Krążyłem po pokoju w tą i w drugą. Martwiła mnie pewna kwestia. Czy to prawda co słyszałem na uczelni? Czy naprawdę jakaś idiotka wylała kawę na SunYeon? W dodatku ponoć była gorąca ta kawa. Pewnie ma oparzenie- pomyślałem i jak na zawołanie spojrzałem na łóżko dziewczyny. Coś przykuło moją uwagę, niewielkie zwinięte w pościeli. Biała tubka. Przyjrzałem się owemu przedmiotowi. „ Maść na oparzenia” po przeczytaniu tego zdania miałem zamiar ruszyć biegiem z akademika w poszukiwaniu dziewczyny. Nawet nie chwyciłem za klamkę a ktoś wszedł do środka. Niby z pozoru wyglądała jak chłopak, ale to nie był on, lecz ona. Ubrana w ciuchy lekko przyduże, jakąś śmieszną perukę, z plecakiem wypchanym ciuchami  dziewczęcymi na ramionach. Nie panując nad sobą popchnąłem ją na ścianę i szybko rozpiąłem guziki męskiej koszuli. Nie obeszło się bez krzyków i pisków. Jednak jestem facetem co daje mi od razu większą przewagę nad dziewczyną. Jestem silniejszy. Zesztywniałem widząc bandaż owinięty wokół jej piersi. Nawet nie miała stanika co sugerowało brak ramiączek. W chwili gdy byłem oszołomiony tym odkryciem dziewczyna uderzyła mnie z całej siły w policzek. Normalnie pewnie zwróciłbym na to uwagę, ale teraz liczyło się to, że ona została zraniona.
- Zdurniałeś do reszty! Powiedziałeś, że się na mnie nie rzucisz póki nie wyskoczę w samym ręczniku!- wydarła się. Zamknąłem drzwi na klucz aby czasem ktoś nie chciał wejść do środka i przeszkodzić w rozmowie. A porozmawiać musieliśmy.
- Która ci to zrobiła?- powiedziałem wściekły.
Nie zwracając na jego słowa zaczęłam pakować wszystkie swoje rzeczy. KyungSoo czekał na mnie w holu budynku. Postanowiłam, że zamieszkam z nim. Dopóki nie znajdzie się wolne miejsce w akademiku w pokojach dla dziewczyn. Chłopak był zaskoczony moim zachowaniem, z początku patrzył tylko na to co robię. Lecz potem zaczął coś wrzeszczeć, gdy dalej nie zwracałam na niego uwagi chłopak złapał mnie za nadgarstek i odwrócił w swoją stronę.
- Do cholery pytałem która to!- wydarł się.
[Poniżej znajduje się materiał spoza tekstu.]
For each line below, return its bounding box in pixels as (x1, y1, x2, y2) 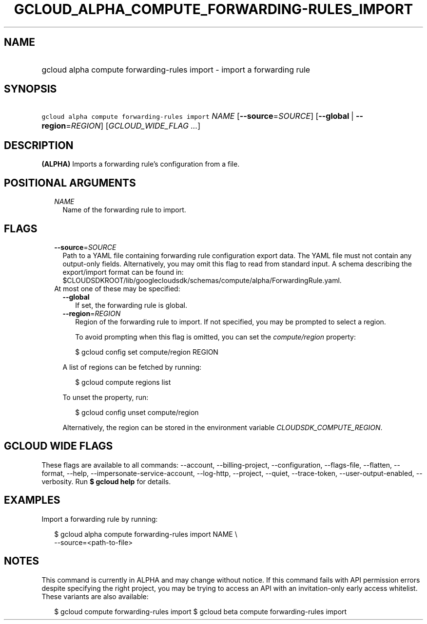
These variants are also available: (41, 592, 149, 601)
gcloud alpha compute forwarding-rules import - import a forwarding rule (41, 64, 311, 75)
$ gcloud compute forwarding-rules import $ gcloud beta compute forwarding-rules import (54, 607, 347, 616)
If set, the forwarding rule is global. (75, 301, 187, 309)
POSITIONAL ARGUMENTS (4, 176, 136, 189)
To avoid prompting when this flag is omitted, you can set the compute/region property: (75, 332, 356, 341)
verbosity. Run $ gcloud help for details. (41, 477, 171, 486)
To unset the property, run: (62, 393, 149, 401)
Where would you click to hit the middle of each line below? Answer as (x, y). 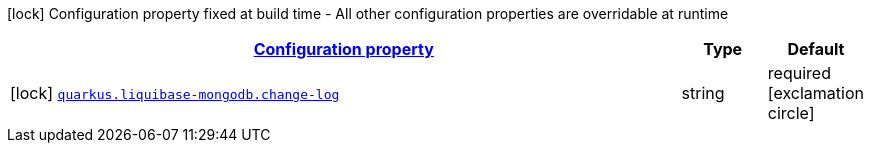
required (799, 73)
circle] (791, 113)
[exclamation (815, 93)
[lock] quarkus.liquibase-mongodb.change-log (175, 93)
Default (816, 49)
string (703, 93)
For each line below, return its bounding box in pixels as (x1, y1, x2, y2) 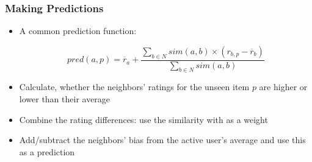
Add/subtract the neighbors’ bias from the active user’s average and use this (19, 133, 306, 146)
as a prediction (19, 145, 75, 158)
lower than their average (19, 93, 111, 105)
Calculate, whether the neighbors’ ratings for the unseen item (19, 80, 250, 93)
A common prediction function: (19, 24, 137, 37)
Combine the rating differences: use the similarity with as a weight (19, 113, 268, 125)
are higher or (259, 80, 308, 93)
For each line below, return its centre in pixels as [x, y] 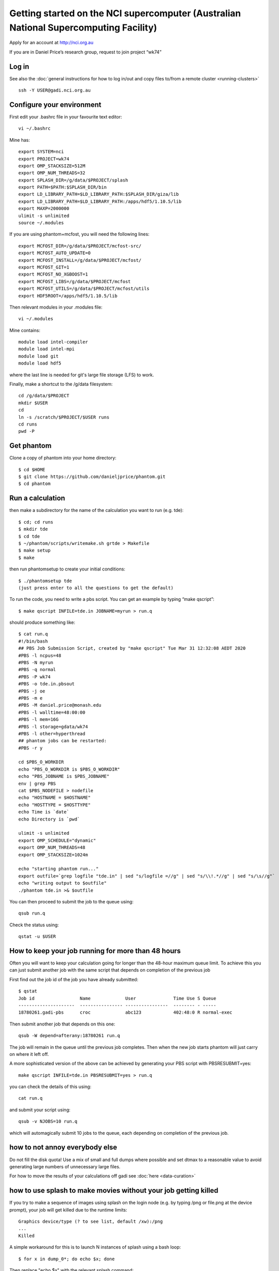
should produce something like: [42, 622]
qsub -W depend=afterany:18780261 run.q [69, 1036]
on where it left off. [29, 1054]
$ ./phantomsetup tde [45, 581]
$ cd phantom [34, 484]
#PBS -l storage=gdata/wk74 [53, 727]
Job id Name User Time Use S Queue [117, 998]
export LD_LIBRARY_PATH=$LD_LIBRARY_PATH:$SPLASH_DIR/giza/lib [99, 194]
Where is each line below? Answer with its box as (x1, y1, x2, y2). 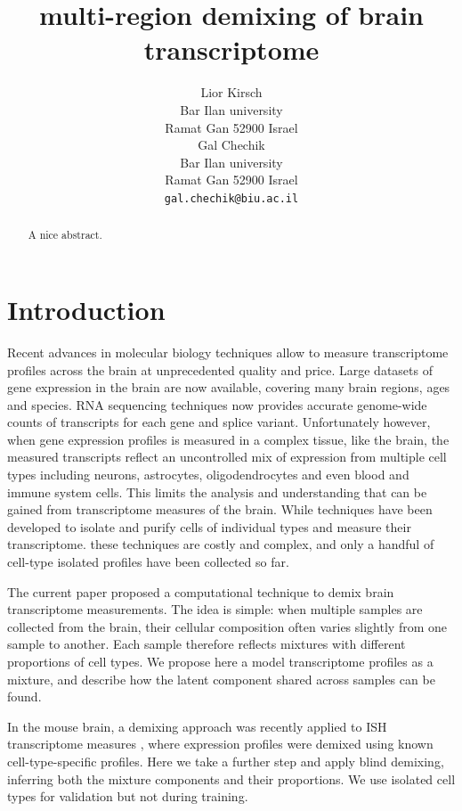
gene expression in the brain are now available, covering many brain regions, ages (7, 378, 450, 397)
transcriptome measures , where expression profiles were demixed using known (7, 734, 434, 753)
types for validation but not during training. (7, 787, 248, 806)
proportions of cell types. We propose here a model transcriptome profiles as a (7, 652, 434, 671)
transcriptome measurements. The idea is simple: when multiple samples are (7, 600, 423, 618)
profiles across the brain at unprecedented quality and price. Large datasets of (7, 360, 433, 379)
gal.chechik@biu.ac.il (164, 192, 299, 205)
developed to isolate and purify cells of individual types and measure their (7, 517, 411, 536)
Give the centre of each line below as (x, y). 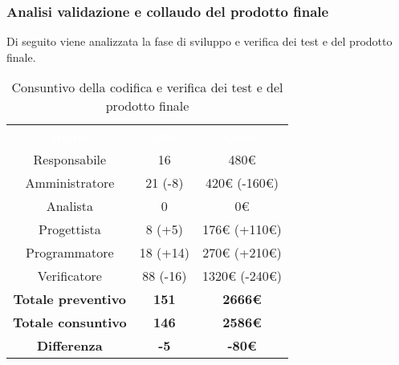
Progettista (69, 229)
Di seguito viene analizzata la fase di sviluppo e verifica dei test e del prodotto (199, 41)
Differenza (69, 346)
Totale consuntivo (70, 322)
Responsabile (70, 160)
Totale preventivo (70, 299)
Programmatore (69, 253)
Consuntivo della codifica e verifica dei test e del (147, 87)

- Odwal się, nie będę już ci służyła, nie będę też udawała twojej dziewczyny- wysyczałam. Miałam dość, nic nie szło tak jak powinno liczyłam, ze jeśli się wyprowadzę to problemy znikną. W tym momencie mój telefon zaczął wibrować w kieszeni, po chwili dało się słyszeć jedną z moich ulubionych piosenek zespołu Shinee – Lucifer. Wyciągnęłam go z kieszeni z zamiarem odebrania, ale uprzedził mnie Sehun.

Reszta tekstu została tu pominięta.